→ **TASK TO CARRY OUT**: Go to the line with "Image::ExifTool::AFCP - Read/write" in the entries below and write out every line from there through the line with "Answer as [x, y].", exactly and without pictures.

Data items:
· · · · · · ·

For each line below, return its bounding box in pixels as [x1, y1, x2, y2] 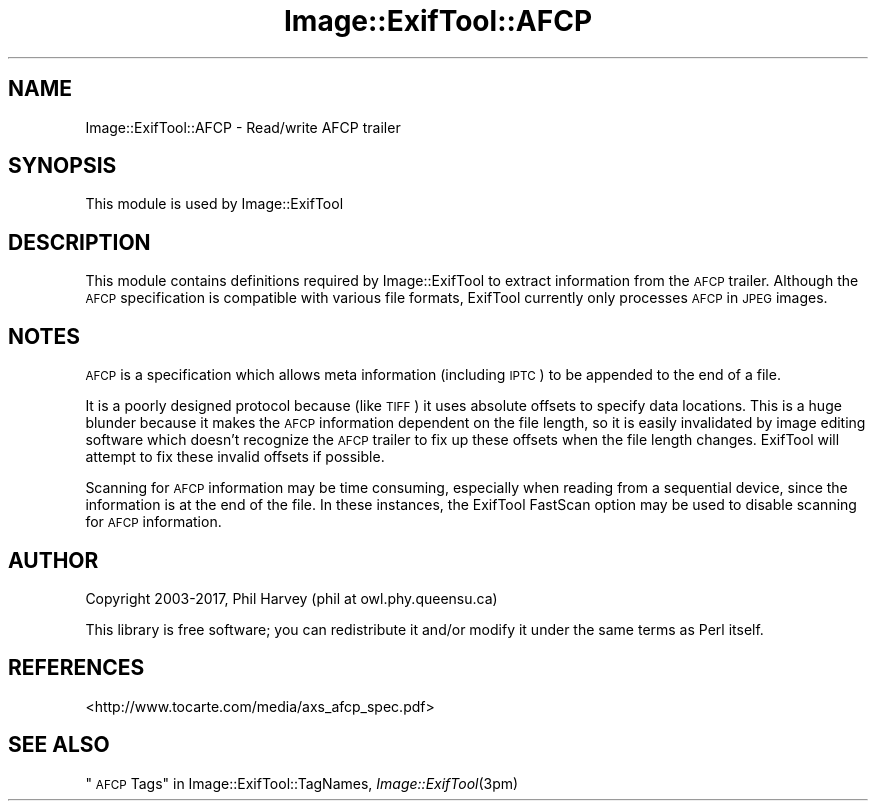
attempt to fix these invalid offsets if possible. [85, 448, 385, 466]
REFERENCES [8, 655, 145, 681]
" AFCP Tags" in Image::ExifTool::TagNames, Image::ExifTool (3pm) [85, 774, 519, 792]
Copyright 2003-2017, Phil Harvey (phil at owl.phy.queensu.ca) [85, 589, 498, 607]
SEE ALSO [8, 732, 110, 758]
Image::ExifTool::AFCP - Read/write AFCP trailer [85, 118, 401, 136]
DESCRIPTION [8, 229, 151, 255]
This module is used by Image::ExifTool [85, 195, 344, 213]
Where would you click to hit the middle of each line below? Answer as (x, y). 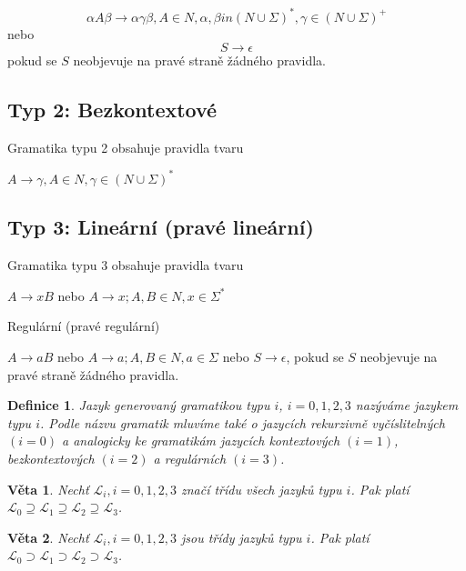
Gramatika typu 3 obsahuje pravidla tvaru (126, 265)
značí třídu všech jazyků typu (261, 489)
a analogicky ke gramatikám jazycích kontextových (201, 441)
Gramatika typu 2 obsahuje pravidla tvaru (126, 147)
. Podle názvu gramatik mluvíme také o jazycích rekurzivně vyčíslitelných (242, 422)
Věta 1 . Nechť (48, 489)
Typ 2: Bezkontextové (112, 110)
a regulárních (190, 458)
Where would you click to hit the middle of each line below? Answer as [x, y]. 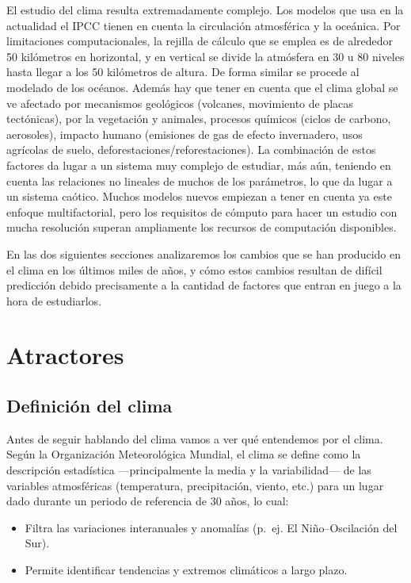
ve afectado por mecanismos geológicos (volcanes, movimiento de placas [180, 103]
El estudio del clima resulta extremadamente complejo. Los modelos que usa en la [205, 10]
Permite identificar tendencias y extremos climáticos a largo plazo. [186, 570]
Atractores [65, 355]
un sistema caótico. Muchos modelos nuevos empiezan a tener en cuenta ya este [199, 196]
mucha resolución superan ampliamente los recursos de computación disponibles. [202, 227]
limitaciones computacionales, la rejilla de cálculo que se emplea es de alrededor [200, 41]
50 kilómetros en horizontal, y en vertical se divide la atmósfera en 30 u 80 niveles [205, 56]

· · · · · · ·

→ **ANSWER FOR THIS EXERCISE**:
Image::ExifTool::AFCP - Read/write AFCP trailer [85, 118, 401, 136]
DESCRIPTION [8, 229, 151, 255]
This module is used by Image::ExifTool [85, 195, 344, 213]
Where would you click to hit the middle of each line below? Answer as (x, y). 
Gramatika typu 3 obsahuje pravidla tvaru (126, 265)
značí třídu všech jazyků typu (261, 489)
a analogicky ke gramatikám jazycích kontextových (201, 441)
Gramatika typu 2 obsahuje pravidla tvaru (126, 147)
. Podle názvu gramatik mluvíme také o jazycích rekurzivně vyčíslitelných (242, 422)
Věta 1 . Nechť (48, 489)
Typ 2: Bezkontextové (112, 110)
a regulárních (190, 458)
Where would you click to hit the middle of each line below? Answer as [x, y]. 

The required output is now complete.